Paul war sich sicher, dass sie über ausreichend Beweise verfügten,
um Burgos dranzukriegen. Jetzt wollte er mehr über die
abscheulichen Zeilen wissen, die Burgos beim Beschreiben seiner
Morde zitiert hatte. Auch wenn es dabei schon nicht mehr um die
Frage von Schuld oder Unschuld ging.
Sie stammten aus einem Song, wie er bereits
vermutet hatte. Und sie hatten nicht lange danach suchen müssen.
Burgos hatte ihn vor seiner Befragung auf dem Walkman gehört. Die
Kassette war eine billige Kopie mit selbst gebasteltem Aufkleber,
auf dem der Name der Gruppe – »Torcher« – mit fetten gotischen
Lettern in blutroter Tinte gekritzelt war. Der Titel des Tapes –
»Someone« – stand in derselben Schrift darunter.
Der Song mit den betreffenden Zeilen trug ebenfalls
den Titel »Someone« und dauerte weniger als drei Minuten. Er begann
mit einer akustischen Gitarre, auf der ein paar Noten gezupft
wurden, dann brach die Hölle los, lärmende Gitarren, wummernder
Bass, pausenloses Getrommel, während der Sänger den Text wie ein
Maschinengewehr herausbrüllte. Selbst wenn man die Augen schloss
und genau zuhörte, konnte man nicht das Geringste verstehen. Aber
sie hatten eine Abschrift des Songtextes entdeckt, auf einem Zettel
in Terry Burgos’ Schlafzimmer.
Die erste Strophe von »Someone« beschrieb sechs
Morde, genau in der Reihenfolge, in der Burgos sie begangen
hatte:
A girl who is cool to someone at school
until he opens a heart once so cruel
Thespian lesbian glamorous actress rejection
so reckless Columbian necklace
His poetry flattery just didn’t matter she
told him to scatter assault with a battery
A senior so prim her figure now trim since
she got rid of him eye for eye limb for limb
A neighbor’s daughter nobody fought her
until someone taught her to sleep underwater
Now it’s time to say good-bye to someone’s
family stick it right between those teeth and fire happily
So albern die Reime teilweise auch waren, steckten
die Zeilen doch voller Hass. Riley hatte sofort das Bild eines
Außenseiters vor sich, von Frauen gemieden, wahrscheinlich von
seiner ganzen Umgebung. Terry Burgos passte da genau ins Raster.
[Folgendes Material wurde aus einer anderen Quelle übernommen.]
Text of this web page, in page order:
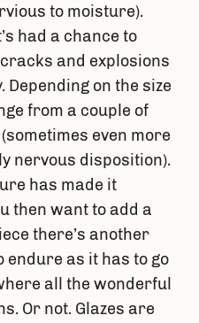
to moisture).
had a chance to
and explosions
on the size
from a couple of
even more
nervous disposition).
has made it
then want to add a
there’s another
as it has to go
all the wonderful
Or not. Glazes are
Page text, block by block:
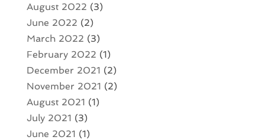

Allerdings hatte Burgos den Text nicht verfasst. Und was Riley
wirklich Sorgen bereitete, waren die Bibelverse auf dem Zettel in
Burgos’ Keller. Sechs voneinander unabhängige Stellen. Riley hatte
sie alle nachgeschlagen, ein Cop hatte eine King James Bibel in
seinem Spind. Alle Zitate, bis auf eines, stammten aus dem Alten
Testament und konnten auf irgendeine Weise den Bluttaten zugeordnet
werden.
Im Buch Hosea hieß es über Ungläubige, Gott
»zerreiße ihnen die Brust und das Herz« – oder öffnete ein Herz,
das so grausam war, wie es in der ersten Zeile des Songs hieß.
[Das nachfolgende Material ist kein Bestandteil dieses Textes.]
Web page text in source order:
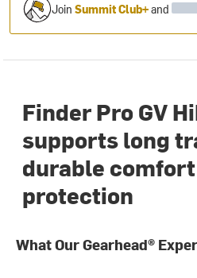
JoinSummit Club+and
Finder Pro GV
supports long
durable
protection
What Our Gearhead®
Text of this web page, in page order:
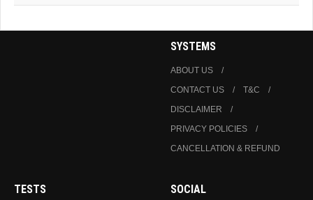
SYSTEMS
ABOUT US
CONTACT US
T&C
DISCLAIMER
PRIVACY POLICIES
CANCELLATION & REFUND
TESTS SOCIAL

Im Römerbrief wurden Lesbierinnen erwähnt, die den Tod verdienten,
was mit der »lesbian« im Song korrespondierte. Im Buch
Levitikus war die Rede von unzüchtigen Frauen, die im Feuer
verbrannt werden sollten; was im weitesten Sinne auch als
Verbrennen mit Säure gedeutet werden konnte. Im Buch Exodus, in der
berühmten Passage Auge um Auge, Zahn um Zahn, Glied um Glied, ging
es um den gewaltsam herbeigeführten Abbruch einer Schwangerschaft –
und der Song erwähnte eine »senior«, eine College-Studentin
im letzten Jahr, über die gesagt wurde, sie wäre wieder rank und
schlank, seit sie ihn losgeworden ist, was möglicherweise auf
ein abgetriebenes Kind anspielte. Und das Buch der Könige forderte
den Tod für all diejenigen, die einen Propheten verspotteten. Zwar
war im Zusammenhang dieser Bibelpassage nicht von Ertränken die
Rede, aber vermutlich hatte sich die im Song erwähnte
»Nachbarstochter« über den Autor dieser Zeilen mokiert, der sich
für eine Art Prophet hielt.
Fehlte der letzte Mord, der folgendermaßen
beschrieben wurde: Jetzt muss sich jemand von seiner Familie
verabschieden. Schieb’s zwischen die Zähne, und drück fröhlich
ab. Der letzte Mord hatte im Song musikalisch eine andere
Qualität; das Schlagzeug und der Bass setzten aus, und der Sänger
trällerte den Text ohne Begleitung zur Titelmelodie des Mickey
Mouse Club.
Burgos war dem Text gefolgt. Er hatte eine Pistole
zwischen Cassie Bentleys Zähne geschoben und abgedrückt. Er hatte
sie erschlagen und danach auf sie geschossen. Die dazugehörige
Stelle aus dem Deuteronomium schilderte jedoch eine andere Form der
Gewalt – die Steinigung einer Hure. Songtext und Bibelzitat wichen
hier deutlich voneinander ab. Burgos war beiden gefolgt; er hatte
Cassie gesteinigt und erschossen.
Ursprünglich hatte Burgos eine andere Stelle
notiert, nicht aus dem Deuteronomium, sondern aus Levitikus; eine
Passage, in der es um Ehebruch ging, und in der die Hinrichtung der
Schuldigen gefordert wurde. Warum hatte Burgos die Stellen
ausgetauscht?
Riley konnte sich das nicht erklären. Schließlich
war heute gerade der erste Tag einer langen Zeit ausgiebiger
Recherchen. Die Stoßrichtung seiner Argumentation nahm in seinem
Kopf jedoch bereits Gestalt an. Seine Aufgabe würde darin bestehen,
Abweichungen zwischen Burgos’ Taten und dem Songtext aufzuzeigen.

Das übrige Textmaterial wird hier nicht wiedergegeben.